Blood samples from patients diagnosed with different plasma cell disorders and healthy people were analyzed for the presence of CPCs.
The device detected CPCs in 78% of patients with MGUS, in all patients with SMM and multiple myeloma, and none in healthy individuals. Also, patients with myeloma had significantly more CPCs than those diagnosed with MGUS and SMM.
The results suggest the new chip can improve diagnostic testing performance and accuracy compared to previous chips for multiple myeloma.
This new technology also comes with other advantages. It can process a blood sample directly without pre-processing, which minimizes sample loss and contamination, and it costs relatively little to produce because it’s made of plastic, “which makes it really appropriate for testing in a clinical setting,” Steven Soper, the study’s senior researcher, said in a press release.

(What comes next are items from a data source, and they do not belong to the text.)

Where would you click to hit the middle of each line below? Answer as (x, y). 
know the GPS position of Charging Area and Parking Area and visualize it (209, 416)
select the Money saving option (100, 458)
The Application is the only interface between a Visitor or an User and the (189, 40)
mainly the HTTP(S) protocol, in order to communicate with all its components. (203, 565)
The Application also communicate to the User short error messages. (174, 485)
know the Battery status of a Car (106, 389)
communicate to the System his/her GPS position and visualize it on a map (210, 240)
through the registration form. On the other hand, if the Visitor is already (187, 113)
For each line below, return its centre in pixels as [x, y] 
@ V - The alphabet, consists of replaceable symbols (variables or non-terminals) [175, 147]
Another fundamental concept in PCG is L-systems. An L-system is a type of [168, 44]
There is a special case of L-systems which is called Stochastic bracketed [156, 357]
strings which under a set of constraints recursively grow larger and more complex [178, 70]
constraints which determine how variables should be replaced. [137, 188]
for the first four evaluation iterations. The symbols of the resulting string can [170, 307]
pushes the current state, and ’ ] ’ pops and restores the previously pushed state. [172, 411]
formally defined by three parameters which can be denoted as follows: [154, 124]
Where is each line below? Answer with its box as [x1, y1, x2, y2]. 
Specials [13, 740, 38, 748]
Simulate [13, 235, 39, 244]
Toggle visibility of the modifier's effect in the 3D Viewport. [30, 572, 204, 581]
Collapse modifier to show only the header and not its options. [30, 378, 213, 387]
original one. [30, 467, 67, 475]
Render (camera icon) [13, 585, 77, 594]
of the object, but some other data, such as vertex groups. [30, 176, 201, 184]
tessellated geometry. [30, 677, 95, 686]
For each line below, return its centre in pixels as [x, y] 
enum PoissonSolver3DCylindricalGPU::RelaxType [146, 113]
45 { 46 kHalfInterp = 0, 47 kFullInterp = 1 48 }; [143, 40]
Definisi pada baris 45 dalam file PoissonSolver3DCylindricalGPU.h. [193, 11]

The diagnostic chip for myeloma will undergo more testing and be brought to market by BioFluidica, which is planning a clinical testing lab at the KU Medical Center.
“Patients will soon be benefiting from this technology,” Soper said.
The team said additional studies are needed to examine the prognostic value of CPC detection in plasma cell disorders using the new device.
The technology has also been tested in other cancers, and some clinical tests are already underway.
“We’ll be able to see if patients are developing cancers before they have overt symptoms and help improve survival,” Soper added.
Soper hopes the day will come when this type of technology will be used as a routine and widespread blood test to screen for several types of cancer, long before the onset of symptoms.